To do ▸ Retype each record exactly, please. Skip none.

Study material ▸
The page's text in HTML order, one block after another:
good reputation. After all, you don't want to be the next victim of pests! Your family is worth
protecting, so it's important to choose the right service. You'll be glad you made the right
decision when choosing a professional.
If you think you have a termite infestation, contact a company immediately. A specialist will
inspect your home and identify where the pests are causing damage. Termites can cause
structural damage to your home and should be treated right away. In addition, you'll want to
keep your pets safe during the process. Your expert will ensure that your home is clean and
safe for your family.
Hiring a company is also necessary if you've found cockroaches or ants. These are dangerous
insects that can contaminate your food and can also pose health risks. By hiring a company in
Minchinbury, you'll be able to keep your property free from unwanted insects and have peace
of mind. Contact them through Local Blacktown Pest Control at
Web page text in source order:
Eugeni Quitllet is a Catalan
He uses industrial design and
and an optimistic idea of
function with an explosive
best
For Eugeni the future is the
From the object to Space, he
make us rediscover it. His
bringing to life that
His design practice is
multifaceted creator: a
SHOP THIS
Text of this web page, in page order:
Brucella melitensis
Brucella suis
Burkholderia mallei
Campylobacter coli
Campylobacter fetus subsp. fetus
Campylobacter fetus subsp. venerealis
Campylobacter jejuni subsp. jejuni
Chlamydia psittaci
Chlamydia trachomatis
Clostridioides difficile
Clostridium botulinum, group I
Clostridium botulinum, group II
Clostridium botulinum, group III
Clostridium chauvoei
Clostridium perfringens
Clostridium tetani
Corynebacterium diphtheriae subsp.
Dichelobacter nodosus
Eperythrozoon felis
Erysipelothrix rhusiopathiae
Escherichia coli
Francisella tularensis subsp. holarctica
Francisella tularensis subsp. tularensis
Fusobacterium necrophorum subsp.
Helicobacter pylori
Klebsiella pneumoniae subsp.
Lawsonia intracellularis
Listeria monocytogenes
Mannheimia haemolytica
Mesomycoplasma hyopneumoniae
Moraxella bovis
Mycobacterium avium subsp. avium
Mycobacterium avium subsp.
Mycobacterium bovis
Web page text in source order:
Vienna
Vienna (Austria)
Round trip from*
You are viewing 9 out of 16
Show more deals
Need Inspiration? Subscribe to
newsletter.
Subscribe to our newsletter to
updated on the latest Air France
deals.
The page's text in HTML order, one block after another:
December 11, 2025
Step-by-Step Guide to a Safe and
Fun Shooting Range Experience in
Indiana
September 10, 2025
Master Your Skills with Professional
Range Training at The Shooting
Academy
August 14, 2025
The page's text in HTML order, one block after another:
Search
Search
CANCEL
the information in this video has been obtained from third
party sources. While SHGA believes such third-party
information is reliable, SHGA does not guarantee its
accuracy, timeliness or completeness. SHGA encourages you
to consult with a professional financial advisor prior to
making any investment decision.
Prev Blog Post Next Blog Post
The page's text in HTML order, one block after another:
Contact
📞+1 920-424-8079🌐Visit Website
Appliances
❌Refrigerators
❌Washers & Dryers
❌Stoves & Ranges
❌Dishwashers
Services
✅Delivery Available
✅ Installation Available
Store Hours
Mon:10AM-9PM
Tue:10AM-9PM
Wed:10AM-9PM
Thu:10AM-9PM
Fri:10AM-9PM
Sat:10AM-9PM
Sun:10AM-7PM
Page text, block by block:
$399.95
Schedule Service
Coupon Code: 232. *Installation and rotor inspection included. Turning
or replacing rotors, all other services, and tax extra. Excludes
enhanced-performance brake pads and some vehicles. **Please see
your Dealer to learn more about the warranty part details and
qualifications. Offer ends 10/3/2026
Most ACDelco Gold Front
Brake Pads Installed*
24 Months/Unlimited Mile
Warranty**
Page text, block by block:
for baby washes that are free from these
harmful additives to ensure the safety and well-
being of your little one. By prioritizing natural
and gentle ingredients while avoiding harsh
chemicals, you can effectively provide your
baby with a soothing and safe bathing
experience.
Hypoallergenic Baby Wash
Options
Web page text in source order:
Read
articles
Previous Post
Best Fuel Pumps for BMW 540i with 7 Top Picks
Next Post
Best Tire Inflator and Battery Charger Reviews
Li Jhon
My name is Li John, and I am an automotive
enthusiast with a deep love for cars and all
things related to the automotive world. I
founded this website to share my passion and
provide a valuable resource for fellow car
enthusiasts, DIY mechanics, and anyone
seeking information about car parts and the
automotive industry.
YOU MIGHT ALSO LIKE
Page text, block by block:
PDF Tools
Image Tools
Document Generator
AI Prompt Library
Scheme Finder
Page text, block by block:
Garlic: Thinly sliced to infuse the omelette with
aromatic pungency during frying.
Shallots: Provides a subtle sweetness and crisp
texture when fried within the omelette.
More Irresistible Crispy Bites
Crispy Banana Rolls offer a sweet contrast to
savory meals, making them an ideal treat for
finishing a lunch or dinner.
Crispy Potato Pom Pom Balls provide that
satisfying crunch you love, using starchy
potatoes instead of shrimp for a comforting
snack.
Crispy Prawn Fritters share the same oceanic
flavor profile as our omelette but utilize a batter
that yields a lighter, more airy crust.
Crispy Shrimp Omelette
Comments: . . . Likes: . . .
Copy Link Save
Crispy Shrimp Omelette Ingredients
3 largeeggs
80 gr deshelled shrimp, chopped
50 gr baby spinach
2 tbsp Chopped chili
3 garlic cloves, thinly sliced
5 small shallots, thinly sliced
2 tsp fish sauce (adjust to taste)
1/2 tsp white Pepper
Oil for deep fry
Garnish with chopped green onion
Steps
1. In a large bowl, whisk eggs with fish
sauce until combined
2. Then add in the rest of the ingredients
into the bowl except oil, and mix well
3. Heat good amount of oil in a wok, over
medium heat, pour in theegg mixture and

Result of this task ▸
The page's text in HTML order, one block after another:
good reputation. After all, you don't want to be the next victim of pests! Your family is worth
protecting, so it's important to choose the right service. You'll be glad you made the right
decision when choosing a professional.
If you think you have a termite infestation, contact a company immediately. A specialist will
inspect your home and identify where the pests are causing damage. Termites can cause
structural damage to your home and should be treated right away. In addition, you'll want to
keep your pets safe during the process. Your expert will ensure that your home is clean and
safe for your family.
Hiring a company is also necessary if you've found cockroaches or ants. These are dangerous
insects that can contaminate your food and can also pose health risks. By hiring a company in
Minchinbury, you'll be able to keep your property free from unwanted insects and have peace
of mind. Contact them through Local Blacktown Pest Control at
Web page text in source order:
Eugeni Quitllet is a Catalan
He uses industrial design and
and an optimistic idea of
function with an explosive
best
For Eugeni the future is the
From the object to Space, he
make us rediscover it. His
bringing to life that
His design practice is
multifaceted creator: a
SHOP THIS
Text of this web page, in page order:
Brucella melitensis
Brucella suis
Burkholderia mallei
Campylobacter coli
Campylobacter fetus subsp. fetus
Campylobacter fetus subsp. venerealis
Campylobacter jejuni subsp. jejuni
Chlamydia psittaci
Chlamydia trachomatis
Clostridioides difficile
Clostridium botulinum, group I
Clostridium botulinum, group II
Clostridium botulinum, group III
Clostridium chauvoei
Clostridium perfringens
Clostridium tetani
Corynebacterium diphtheriae subsp.
Dichelobacter nodosus
Eperythrozoon felis
Erysipelothrix rhusiopathiae
Escherichia coli
Francisella tularensis subsp. holarctica
Francisella tularensis subsp. tularensis
Fusobacterium necrophorum subsp.
Helicobacter pylori
Klebsiella pneumoniae subsp.
Lawsonia intracellularis
Listeria monocytogenes
Mannheimia haemolytica
Mesomycoplasma hyopneumoniae
Moraxella bovis
Mycobacterium avium subsp. avium
Mycobacterium avium subsp.
Mycobacterium bovis
Web page text in source order:
Vienna
Vienna (Austria)
Round trip from*
You are viewing 9 out of 16
Show more deals
Need Inspiration? Subscribe to
newsletter.
Subscribe to our newsletter to
updated on the latest Air France
deals.
The page's text in HTML order, one block after another:
December 11, 2025
Step-by-Step Guide to a Safe and
Fun Shooting Range Experience in
Indiana
September 10, 2025
Master Your Skills with Professional
Range Training at The Shooting
Academy
August 14, 2025
The page's text in HTML order, one block after another:
Search
Search
CANCEL
the information in this video has been obtained from third
party sources. While SHGA believes such third-party
information is reliable, SHGA does not guarantee its
accuracy, timeliness or completeness. SHGA encourages you
to consult with a professional financial advisor prior to
making any investment decision.
Prev Blog Post Next Blog Post
The page's text in HTML order, one block after another:
Contact
📞+1 920-424-8079🌐Visit Website
Appliances
❌Refrigerators
❌Washers & Dryers
❌Stoves & Ranges
❌Dishwashers
Services
✅Delivery Available
✅ Installation Available
Store Hours
Mon:10AM-9PM
Tue:10AM-9PM
Wed:10AM-9PM
Thu:10AM-9PM
Fri:10AM-9PM
Sat:10AM-9PM
Sun:10AM-7PM
Page text, block by block:
$399.95
Schedule Service
Coupon Code: 232. *Installation and rotor inspection included. Turning
or replacing rotors, all other services, and tax extra. Excludes
enhanced-performance brake pads and some vehicles. **Please see
your Dealer to learn more about the warranty part details and
qualifications. Offer ends 10/3/2026
Most ACDelco Gold Front
Brake Pads Installed*
24 Months/Unlimited Mile
Warranty**
Page text, block by block:
for baby washes that are free from these
harmful additives to ensure the safety and well-
being of your little one. By prioritizing natural
and gentle ingredients while avoiding harsh
chemicals, you can effectively provide your
baby with a soothing and safe bathing
experience.
Hypoallergenic Baby Wash
Options
Web page text in source order:
Read
articles
Previous Post
Best Fuel Pumps for BMW 540i with 7 Top Picks
Next Post
Best Tire Inflator and Battery Charger Reviews
Li Jhon
My name is Li John, and I am an automotive
enthusiast with a deep love for cars and all
things related to the automotive world. I
founded this website to share my passion and
provide a valuable resource for fellow car
enthusiasts, DIY mechanics, and anyone
seeking information about car parts and the
automotive industry.
YOU MIGHT ALSO LIKE
Page text, block by block:
PDF Tools
Image Tools
Document Generator
AI Prompt Library
Scheme Finder
Page text, block by block:
Garlic: Thinly sliced to infuse the omelette with
aromatic pungency during frying.
Shallots: Provides a subtle sweetness and crisp
texture when fried within the omelette.
More Irresistible Crispy Bites
Crispy Banana Rolls offer a sweet contrast to
savory meals, making them an ideal treat for
finishing a lunch or dinner.
Crispy Potato Pom Pom Balls provide that
satisfying crunch you love, using starchy
potatoes instead of shrimp for a comforting
snack.
Crispy Prawn Fritters share the same oceanic
flavor profile as our omelette but utilize a batter
that yields a lighter, more airy crust.
Crispy Shrimp Omelette
Comments: . . . Likes: . . .
Copy Link Save
Crispy Shrimp Omelette Ingredients
3 largeeggs
80 gr deshelled shrimp, chopped
50 gr baby spinach
2 tbsp Chopped chili
3 garlic cloves, thinly sliced
5 small shallots, thinly sliced
2 tsp fish sauce (adjust to taste)
1/2 tsp white Pepper
Oil for deep fry
Garnish with chopped green onion
Steps
1. In a large bowl, whisk eggs with fish
sauce until combined
2. Then add in the rest of the ingredients
into the bowl except oil, and mix well
3. Heat good amount of oil in a wok, over
medium heat, pour in theegg mixture and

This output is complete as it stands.